Activity:
Only one stretch of the data below should be repeated: the lines from the line containing "tradicional omelete com [187, 213, 366, 234]" through the line containing "Washington endurece el (230, 193)", inclusive, exactly as they are.

Extracted records:
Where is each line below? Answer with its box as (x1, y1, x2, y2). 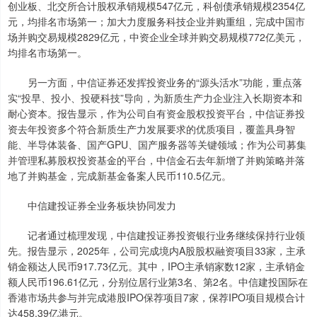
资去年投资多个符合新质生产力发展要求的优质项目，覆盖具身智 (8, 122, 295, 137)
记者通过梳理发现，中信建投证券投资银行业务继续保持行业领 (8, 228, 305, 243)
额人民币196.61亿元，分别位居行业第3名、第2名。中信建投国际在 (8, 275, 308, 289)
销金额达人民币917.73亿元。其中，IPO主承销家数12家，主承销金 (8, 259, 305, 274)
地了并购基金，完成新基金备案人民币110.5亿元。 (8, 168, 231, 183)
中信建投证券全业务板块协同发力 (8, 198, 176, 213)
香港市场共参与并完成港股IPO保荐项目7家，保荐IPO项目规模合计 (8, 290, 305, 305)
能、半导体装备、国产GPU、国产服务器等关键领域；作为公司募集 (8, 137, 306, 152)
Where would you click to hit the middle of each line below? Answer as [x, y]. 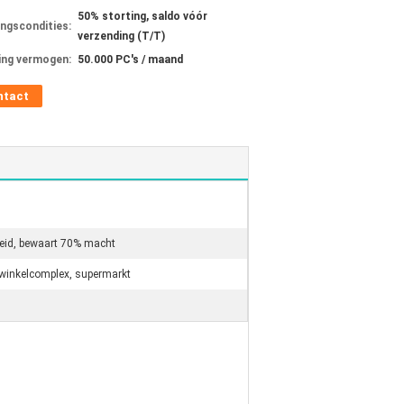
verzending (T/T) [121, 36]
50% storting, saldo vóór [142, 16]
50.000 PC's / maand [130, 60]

--

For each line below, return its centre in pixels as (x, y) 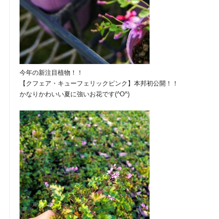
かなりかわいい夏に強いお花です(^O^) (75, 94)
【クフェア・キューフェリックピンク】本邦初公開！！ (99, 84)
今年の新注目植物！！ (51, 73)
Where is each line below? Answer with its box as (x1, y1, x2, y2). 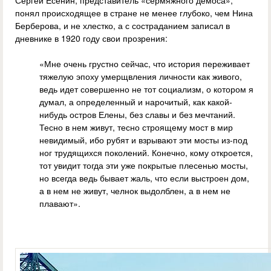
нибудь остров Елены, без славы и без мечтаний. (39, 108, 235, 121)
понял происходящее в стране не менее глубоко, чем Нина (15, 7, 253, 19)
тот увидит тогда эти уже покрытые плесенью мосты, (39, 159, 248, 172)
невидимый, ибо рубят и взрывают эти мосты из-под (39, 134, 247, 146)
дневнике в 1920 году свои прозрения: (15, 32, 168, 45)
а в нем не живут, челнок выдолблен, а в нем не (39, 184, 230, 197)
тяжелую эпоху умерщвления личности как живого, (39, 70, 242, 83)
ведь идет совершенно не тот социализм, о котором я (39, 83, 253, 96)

==

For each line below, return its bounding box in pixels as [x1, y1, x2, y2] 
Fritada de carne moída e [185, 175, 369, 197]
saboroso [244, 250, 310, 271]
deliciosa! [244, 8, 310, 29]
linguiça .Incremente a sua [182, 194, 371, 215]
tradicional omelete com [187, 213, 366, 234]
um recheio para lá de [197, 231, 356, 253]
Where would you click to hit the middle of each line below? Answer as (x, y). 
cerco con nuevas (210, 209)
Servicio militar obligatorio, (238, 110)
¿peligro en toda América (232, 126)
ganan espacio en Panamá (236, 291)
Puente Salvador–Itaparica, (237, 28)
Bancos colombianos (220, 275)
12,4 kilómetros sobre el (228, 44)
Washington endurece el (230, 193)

Answer to the exercise:
tradicional omelete com [187, 213, 366, 234]
um recheio para lá de [197, 231, 356, 253]
Where would you click to hit the middle of each line below? Answer as (x, y). 
cerco con nuevas (210, 209)
Servicio militar obligatorio, (238, 110)
¿peligro en toda América (232, 126)
ganan espacio en Panamá (236, 291)
Puente Salvador–Itaparica, (237, 28)
Bancos colombianos (220, 275)
12,4 kilómetros sobre el (228, 44)
Washington endurece el (230, 193)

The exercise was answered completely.